======== DATA RECORDS ========

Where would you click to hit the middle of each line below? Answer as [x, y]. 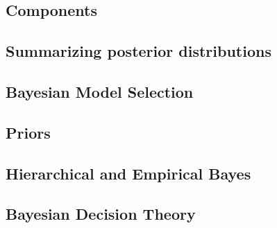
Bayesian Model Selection [100, 91]
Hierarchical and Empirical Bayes [128, 173]
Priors [28, 132]
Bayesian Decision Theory [101, 214]
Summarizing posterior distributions [138, 51]
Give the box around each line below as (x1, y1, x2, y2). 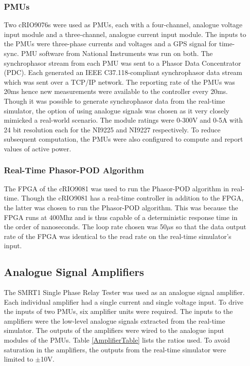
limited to (4, 354, 33, 364)
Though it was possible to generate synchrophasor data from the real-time (4, 95, 225, 106)
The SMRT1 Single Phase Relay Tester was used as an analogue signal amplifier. (4, 287, 245, 297)
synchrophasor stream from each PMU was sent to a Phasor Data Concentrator (4, 57, 241, 68)
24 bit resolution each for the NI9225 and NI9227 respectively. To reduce (4, 124, 221, 134)
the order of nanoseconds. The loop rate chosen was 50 (4, 221, 167, 232)
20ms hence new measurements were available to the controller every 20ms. (4, 86, 228, 96)
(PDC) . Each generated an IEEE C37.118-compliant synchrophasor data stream (4, 67, 243, 77)
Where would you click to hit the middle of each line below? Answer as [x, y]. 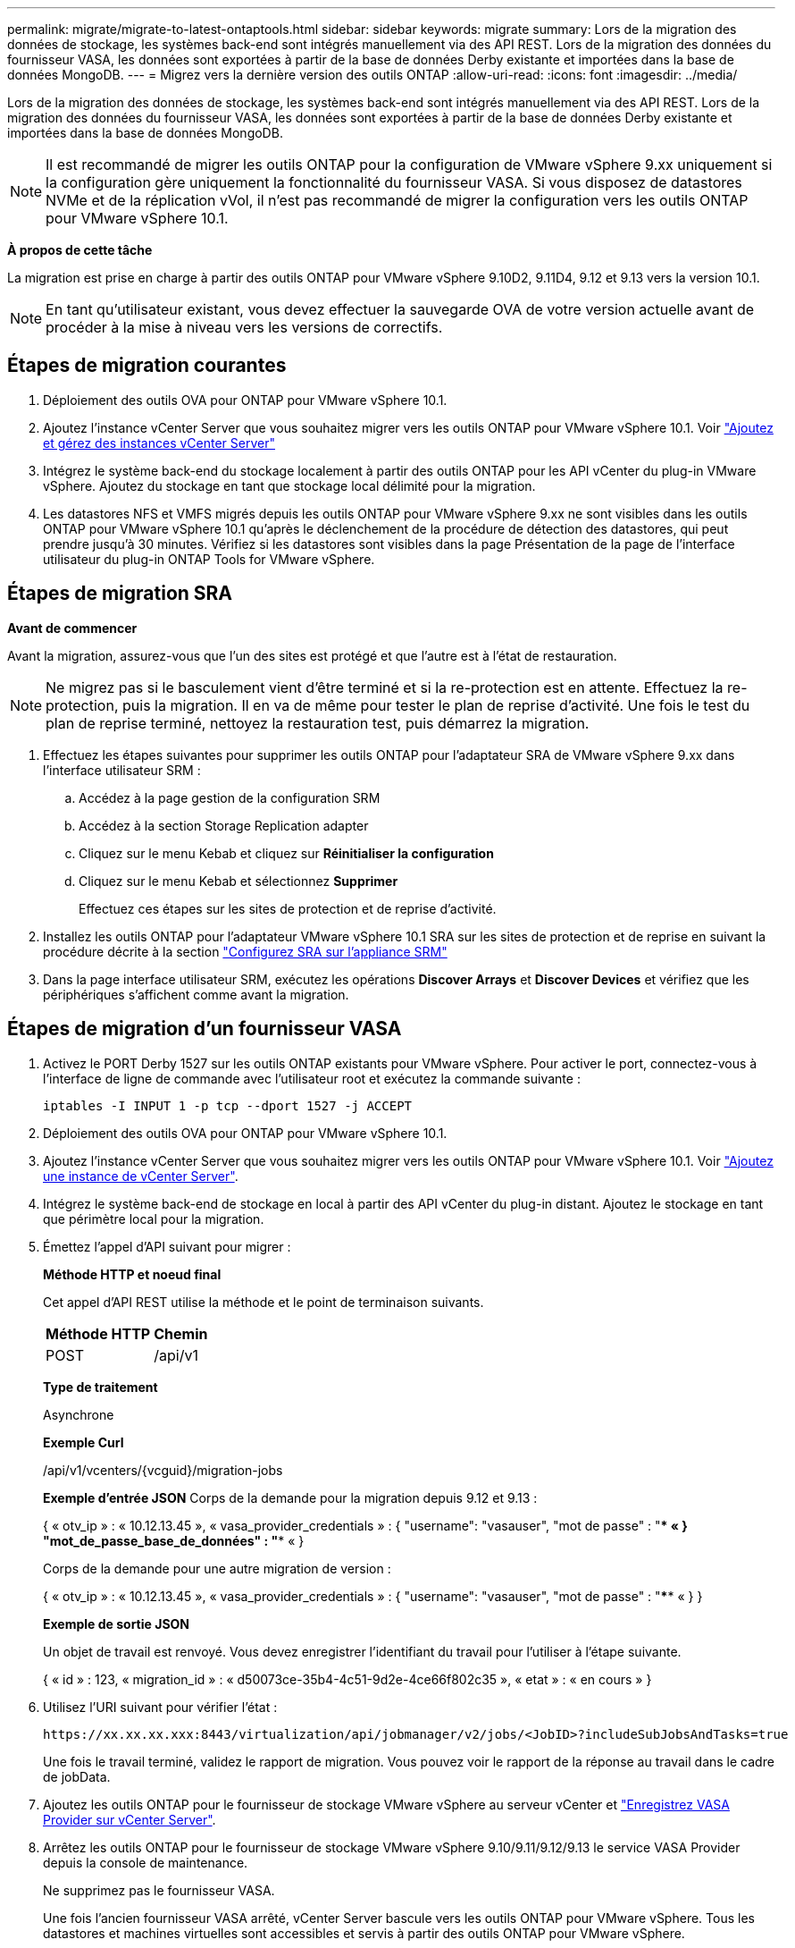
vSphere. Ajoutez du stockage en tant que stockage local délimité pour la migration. [289, 485]
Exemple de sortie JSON [117, 1623]
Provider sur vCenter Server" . [130, 1819]
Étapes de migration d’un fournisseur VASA [205, 1029]
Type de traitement [100, 1387]
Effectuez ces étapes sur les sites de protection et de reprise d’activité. [288, 908]
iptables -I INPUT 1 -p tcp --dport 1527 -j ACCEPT [228, 1105]
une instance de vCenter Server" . [141, 1176]
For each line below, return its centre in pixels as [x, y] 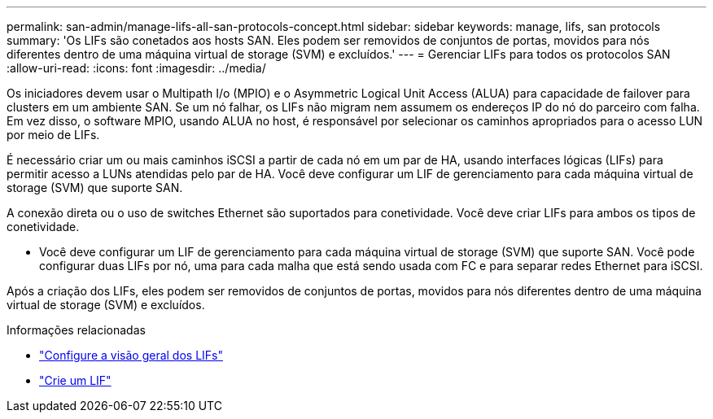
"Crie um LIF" [75, 380]
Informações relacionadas [76, 330]
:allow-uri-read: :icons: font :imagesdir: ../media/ [136, 68]
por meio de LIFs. [53, 135]
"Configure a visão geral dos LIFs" [131, 355]
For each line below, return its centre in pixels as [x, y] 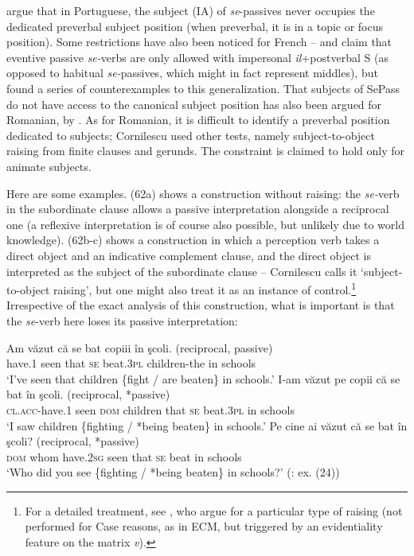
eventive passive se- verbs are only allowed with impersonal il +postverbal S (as [197, 57]
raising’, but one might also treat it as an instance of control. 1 [205, 288]
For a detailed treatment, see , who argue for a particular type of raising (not [214, 510]
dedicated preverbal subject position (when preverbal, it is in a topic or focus [195, 26]
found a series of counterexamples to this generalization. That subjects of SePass [203, 88]
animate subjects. [49, 166]
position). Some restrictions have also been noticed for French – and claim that [199, 42]
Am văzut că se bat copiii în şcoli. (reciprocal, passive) [140, 347]
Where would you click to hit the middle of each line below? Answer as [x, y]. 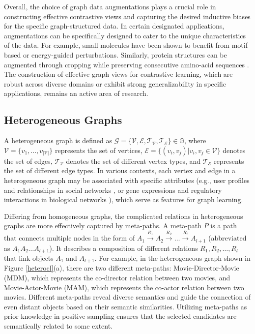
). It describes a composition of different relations [124, 248]
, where [195, 140]
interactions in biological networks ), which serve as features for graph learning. [124, 199]
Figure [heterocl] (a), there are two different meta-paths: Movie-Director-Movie [122, 268]
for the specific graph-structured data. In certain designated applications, [114, 26]
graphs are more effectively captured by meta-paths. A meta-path [103, 226]
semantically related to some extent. [58, 326]
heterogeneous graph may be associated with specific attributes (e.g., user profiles [127, 180]
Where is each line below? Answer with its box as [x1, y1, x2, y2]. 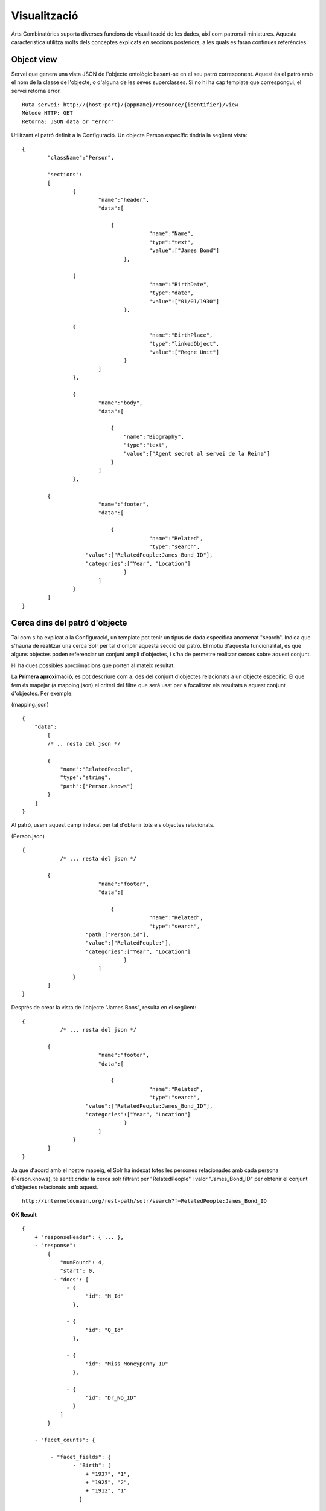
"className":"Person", [47, 154, 115, 161]
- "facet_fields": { [50, 1454, 112, 1460]
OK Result [11, 1211, 37, 1218]
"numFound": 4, [60, 1259, 105, 1266]
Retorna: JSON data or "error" [22, 118, 115, 125]
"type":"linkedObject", [149, 340, 220, 347]
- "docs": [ [53, 1276, 89, 1283]
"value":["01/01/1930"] [149, 298, 220, 305]
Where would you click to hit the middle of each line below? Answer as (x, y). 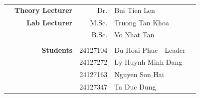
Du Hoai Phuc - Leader (150, 49)
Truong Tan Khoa (142, 22)
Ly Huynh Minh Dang (148, 62)
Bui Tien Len (135, 10)
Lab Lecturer (50, 22)
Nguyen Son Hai (139, 74)
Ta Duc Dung (135, 87)
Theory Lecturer (44, 10)
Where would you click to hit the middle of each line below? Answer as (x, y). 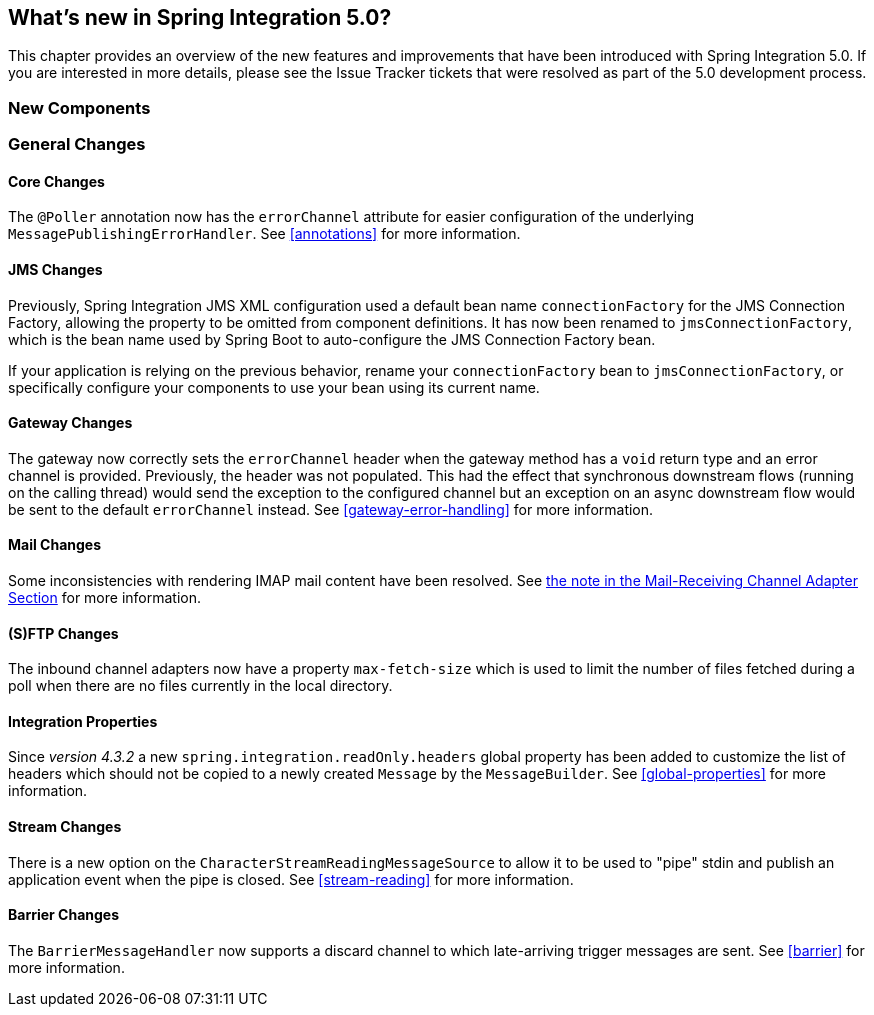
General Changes (77, 144)
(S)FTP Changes (63, 633)
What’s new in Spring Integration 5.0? (200, 17)
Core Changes (56, 181)
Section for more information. (105, 598)
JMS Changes (55, 269)
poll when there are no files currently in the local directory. (200, 686)
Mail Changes (55, 545)
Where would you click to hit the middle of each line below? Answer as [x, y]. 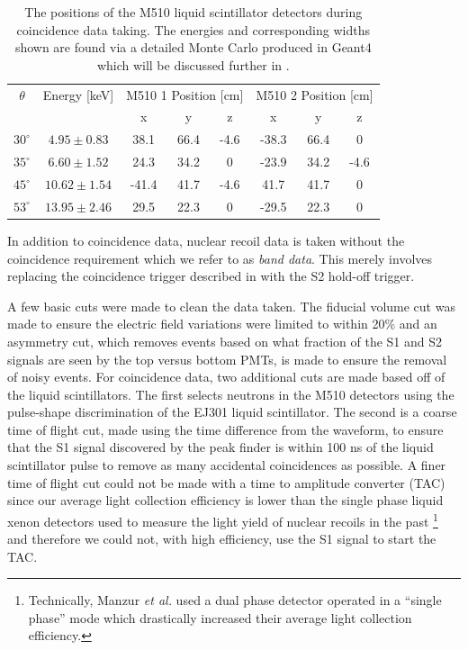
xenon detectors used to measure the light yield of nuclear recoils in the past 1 [223, 519]
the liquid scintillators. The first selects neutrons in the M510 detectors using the [231, 394]
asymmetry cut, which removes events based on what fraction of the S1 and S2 [225, 341]
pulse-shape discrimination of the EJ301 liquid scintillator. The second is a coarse [232, 412]
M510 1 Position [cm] [185, 94]
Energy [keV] [78, 94]
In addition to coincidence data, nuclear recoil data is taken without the [206, 240]
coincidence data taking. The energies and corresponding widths [193, 29]
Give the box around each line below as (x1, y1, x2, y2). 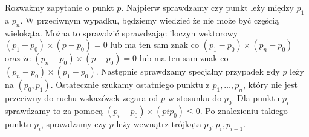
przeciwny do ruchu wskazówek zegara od (5, 92, 158, 104)
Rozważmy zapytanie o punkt (5, 1, 114, 13)
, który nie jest (243, 78, 298, 91)
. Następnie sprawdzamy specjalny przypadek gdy (96, 65, 280, 78)
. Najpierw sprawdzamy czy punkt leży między (121, 1, 294, 13)
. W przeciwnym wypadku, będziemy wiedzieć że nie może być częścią (20, 13, 279, 26)
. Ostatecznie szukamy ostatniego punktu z (50, 78, 210, 91)
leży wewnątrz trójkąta (116, 117, 201, 130)

========

> _TASK TO CARRY OUT_
Copy the records shown above in their entirety and exactly; images are to be left out.

> _SOLUTION BELOW_
Where would you click to hit the middle of each line below? Answer as [x, y]. 
Bayesian Model Selection [100, 91]
Hierarchical and Empirical Bayes [128, 173]
Priors [28, 132]
Bayesian Decision Theory [101, 214]
Summarizing posterior distributions [138, 51]
Give the box around each line below as (x1, y1, x2, y2). 
limited to (4, 354, 33, 364)
Though it was possible to generate synchrophasor data from the real-time (4, 95, 225, 106)
The SMRT1 Single Phase Relay Tester was used as an analogue signal amplifier. (4, 287, 245, 297)
synchrophasor stream from each PMU was sent to a Phasor Data Concentrator (4, 57, 241, 68)
24 bit resolution each for the NI9225 and NI9227 respectively. To reduce (4, 124, 221, 134)
the order of nanoseconds. The loop rate chosen was 50 (4, 221, 167, 232)
20ms hence new measurements were available to the controller every 20ms. (4, 86, 228, 96)
(PDC) . Each generated an IEEE C37.118-compliant synchrophasor data stream (4, 67, 243, 77)
Where would you click to hit the middle of each line below? Answer as [x, y]. 
vSphere. Ajoutez du stockage en tant que stockage local délimité pour la migration. [289, 485]
Exemple de sortie JSON [117, 1623]
Provider sur vCenter Server" . [130, 1819]
Étapes de migration d’un fournisseur VASA [205, 1029]
Type de traitement [100, 1387]
Effectuez ces étapes sur les sites de protection et de reprise d’activité. [288, 908]
iptables -I INPUT 1 -p tcp --dport 1527 -j ACCEPT [228, 1105]
une instance de vCenter Server" . [141, 1176]
For each line below, return its centre in pixels as [x, y] 
"Crie um LIF" [75, 380]
Informações relacionadas [76, 330]
:allow-uri-read: :icons: font :imagesdir: ../media/ [136, 68]
por meio de LIFs. [53, 135]
"Configure a visão geral dos LIFs" [131, 355]
For each line below, return its centre in pixels as [x, y] 
eventive passive se- verbs are only allowed with impersonal il +postverbal S (as [197, 57]
raising’, but one might also treat it as an instance of control. 1 [205, 288]
For a detailed treatment, see , who argue for a particular type of raising (not [214, 510]
dedicated preverbal subject position (when preverbal, it is in a topic or focus [195, 26]
found a series of counterexamples to this generalization. That subjects of SePass [203, 88]
animate subjects. [49, 166]
position). Some restrictions have also been noticed for French – and claim that [199, 42]
Am văzut că se bat copiii în şcoli. (reciprocal, passive) [140, 347]
Where would you click to hit the middle of each line below? Answer as [x, y]. 
). It describes a composition of different relations [124, 248]
, where [195, 140]
interactions in biological networks ), which serve as features for graph learning. [124, 199]
Figure [heterocl] (a), there are two different meta-paths: Movie-Director-Movie [122, 268]
for the specific graph-structured data. In certain designated applications, [114, 26]
graphs are more effectively captured by meta-paths. A meta-path [103, 226]
semantically related to some extent. [58, 326]
heterogeneous graph may be associated with specific attributes (e.g., user profiles [127, 180]
Where is each line below? Answer with its box as [x1, y1, x2, y2]. 
"className":"Person", [47, 154, 115, 161]
- "facet_fields": { [50, 1454, 112, 1460]
OK Result [11, 1211, 37, 1218]
"numFound": 4, [60, 1259, 105, 1266]
Retorna: JSON data or "error" [22, 118, 115, 125]
"type":"linkedObject", [149, 340, 220, 347]
- "docs": [ [53, 1276, 89, 1283]
"value":["01/01/1930"] [149, 298, 220, 305]
Where would you click to hit the middle of each line below? Answer as (x, y). 
Du Hoai Phuc - Leader (150, 49)
Truong Tan Khoa (142, 22)
Ly Huynh Minh Dang (148, 62)
Bui Tien Len (135, 10)
Lab Lecturer (50, 22)
Nguyen Son Hai (139, 74)
Ta Duc Dung (135, 87)
Theory Lecturer (44, 10)
Where would you click to hit the middle of each line below? Answer as (x, y). 
General Changes (77, 144)
(S)FTP Changes (63, 633)
What’s new in Spring Integration 5.0? (200, 17)
Core Changes (56, 181)
Section for more information. (105, 598)
JMS Changes (55, 269)
poll when there are no files currently in the local directory. (200, 686)
Mail Changes (55, 545)
Where would you click to hit the middle of each line below? Answer as [x, y]. 
xenon detectors used to measure the light yield of nuclear recoils in the past 1 [223, 519]
the liquid scintillators. The first selects neutrons in the M510 detectors using the [231, 394]
asymmetry cut, which removes events based on what fraction of the S1 and S2 [225, 341]
pulse-shape discrimination of the EJ301 liquid scintillator. The second is a coarse [232, 412]
M510 1 Position [cm] [185, 94]
Energy [keV] [78, 94]
In addition to coincidence data, nuclear recoil data is taken without the [206, 240]
coincidence data taking. The energies and corresponding widths [193, 29]
Give the box around each line below as (x1, y1, x2, y2). 
przeciwny do ruchu wskazówek zegara od (5, 92, 158, 104)
Rozważmy zapytanie o punkt (5, 1, 114, 13)
, który nie jest (243, 78, 298, 91)
. Następnie sprawdzamy specjalny przypadek gdy (96, 65, 280, 78)
. Najpierw sprawdzamy czy punkt leży między (121, 1, 294, 13)
. W przeciwnym wypadku, będziemy wiedzieć że nie może być częścią (20, 13, 279, 26)
. Ostatecznie szukamy ostatniego punktu z (50, 78, 210, 91)
leży wewnątrz trójkąta (116, 117, 201, 130)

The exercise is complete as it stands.